Problem to work on:
Images are to be excluded from the copy, and the records below reproduced word for word.

Saved data entries
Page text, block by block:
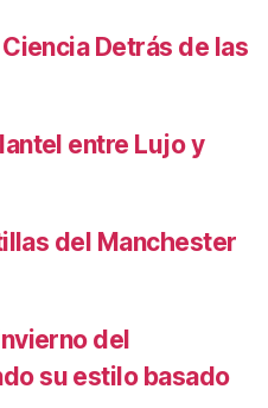
Detrás de las
entre Lujo y
del Manchester
del
su estilo basado
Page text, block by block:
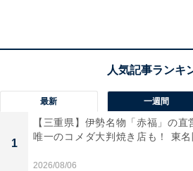
最新 一週間
1
【三重県】伊勢名物「赤福」の直
唯一のコメダ大判焼き店も！ 東名
2026/08/06
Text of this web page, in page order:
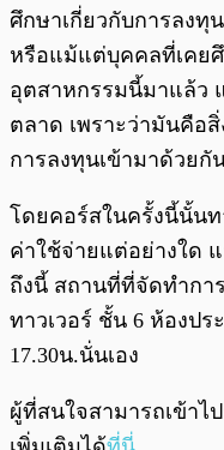
ศึกษาเกี่ยวกับการลงทุ
หรือแม้แต่บุคคลที่เคย
อุตสาหกรรมนี้มาแล้ว
ตลาด เพราะว่ามันคือ
การลงทุนเข้ามาด้วยกั
โดยคอร์สในครั้งนี้นั้นท
ค่าใช้จ่ายแต่อย่างใด
ถึงนี้ สถานที่ที่จัดทำกา
ทาวเวอร์ ชั้น 6 ห้องปร
17.30น.นั่นเอง
ผู้ที่สนใจสามารถเข้าไ

Response to the task:
Page text, block by block:
Detrás de las
entre Lujo y
del Manchester
del
su estilo basado
Page text, block by block:
最新 一週間
1
【三重県】伊勢名物「赤福」の直
唯一のコメダ大判焼き店も！ 東名
2026/08/06
Text of this web page, in page order:
ศึกษาเกี่ยวกับการลงทุ
หรือแม้แต่บุคคลที่เคย
อุตสาหกรรมนี้มาแล้ว
ตลาด เพราะว่ามันคือ
การลงทุนเข้ามาด้วยกั
โดยคอร์สในครั้งนี้นั้นท
ค่าใช้จ่ายแต่อย่างใด
ถึงนี้ สถานที่ที่จัดทำกา
ทาวเวอร์ ชั้น 6 ห้องปร
17.30น.นั่นเอง
ผู้ที่สนใจสามารถเข้าไ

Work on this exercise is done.